On 17 January 1797 Roberts married Mary Brees of Coed Perfydau, Llanbrynmair, who died on 9 March 1848. By her he had three sons—Samuel (1800–1885) and John (1804–1884), who are separately noticed—and Richard, besides two daughters, one of whom, Maria, was the mother of John Griffith (1821–1877), a Welsh journalist, widely known as ‘Y Gohebydd.’

Roberts was noted for his suavity of temper and eminent piety. His theological views, which were moderately Calvinistic, he expounded in "Dybenion Marwolaeth Crist" ("The Ends of Christ's Death"), Carmarthen, 1814, 12mo. This evoked a tedious controversy, in which Roberts was bitterly assailed by Arminians on the one hand and by ultra-Calvinists on the other. Thomas Jones (1756–1820) of the latter school replied to Roberts, and this drew from him in 1820 "Galwad Ddifrifol ar Ymofynwyr am y Gwirionedd," Dolgelly, 12mo (‘A Serious Call to Inquirers for the Truth’), which was endorsed by leading independent ministers (Rees, Protestant Nonconformity in Wales, pp. 431–3). A second edition of Jones's work and of Roberts's reply was issued in one volume in 1885 (Bala, 8vo).
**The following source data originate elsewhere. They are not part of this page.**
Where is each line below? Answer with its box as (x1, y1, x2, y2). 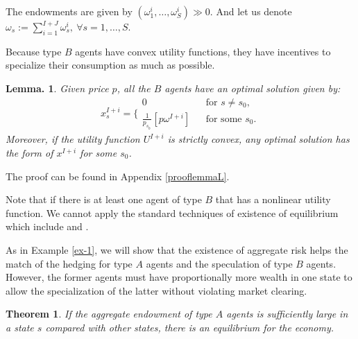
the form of (6, 145, 53, 159)
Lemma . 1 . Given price (6, 80, 109, 95)
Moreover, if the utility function (6, 132, 140, 146)
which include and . (6, 219, 89, 234)
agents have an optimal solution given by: (164, 80, 341, 95)
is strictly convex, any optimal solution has (167, 132, 350, 146)
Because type (6, 44, 62, 58)
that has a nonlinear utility (215, 192, 331, 207)
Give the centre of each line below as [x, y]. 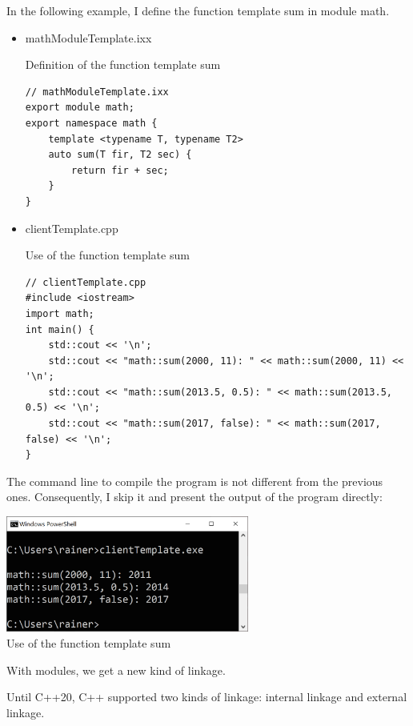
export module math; [80, 108]
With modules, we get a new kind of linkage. [116, 670]
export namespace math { [91, 123]
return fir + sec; [120, 170]
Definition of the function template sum [123, 64]
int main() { [60, 329]
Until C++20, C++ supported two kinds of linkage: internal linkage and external [207, 697]
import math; [60, 313]
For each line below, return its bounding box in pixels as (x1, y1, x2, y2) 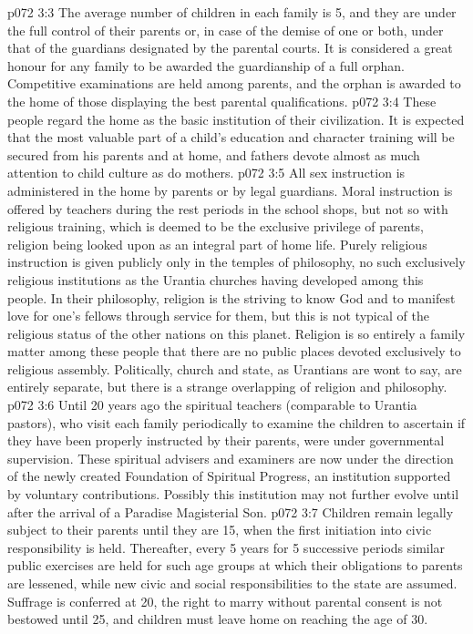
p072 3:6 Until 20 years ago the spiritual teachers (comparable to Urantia (7, 395, 417, 414)
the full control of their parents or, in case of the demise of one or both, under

In addition to the above, and contributions to magazines, including the "Evangelical Magazine," of which he was a trustee, Roberts's chief works were:

- "Anerchiad Caredigol at bawb sydd yn dymuno gwybod y gwirionedd," 1806.
- "Galwad Garedigol ar yr Arminiaid" (Dolgelly, 1807), of which an English version was also issued under the title "A Friendly Address to the Arminians," &c. (1809), followed by "A Second Address to the Arminians," which was a rejoinder to a reply by a T. Brocas of Shrewsbury ("Universal Goodness," &c., 1808, 12mo) to the first address.
- "Cyfarwyddiadau ac Anogaethau i Gredinwyr," &c. ("Directions and Counsels to Believers"), Bala, 1809, 12mo [this was reprinted in "Y Dysgedydd" for 1824].
- "Hanes Bywyd y Parch. Lewis Rees" (a biography of Lewis Rees, 1710–1800), Carmarthen, 1814, 12mo.
- "Y Wenynen" (a collection of short anecdotes), 1816.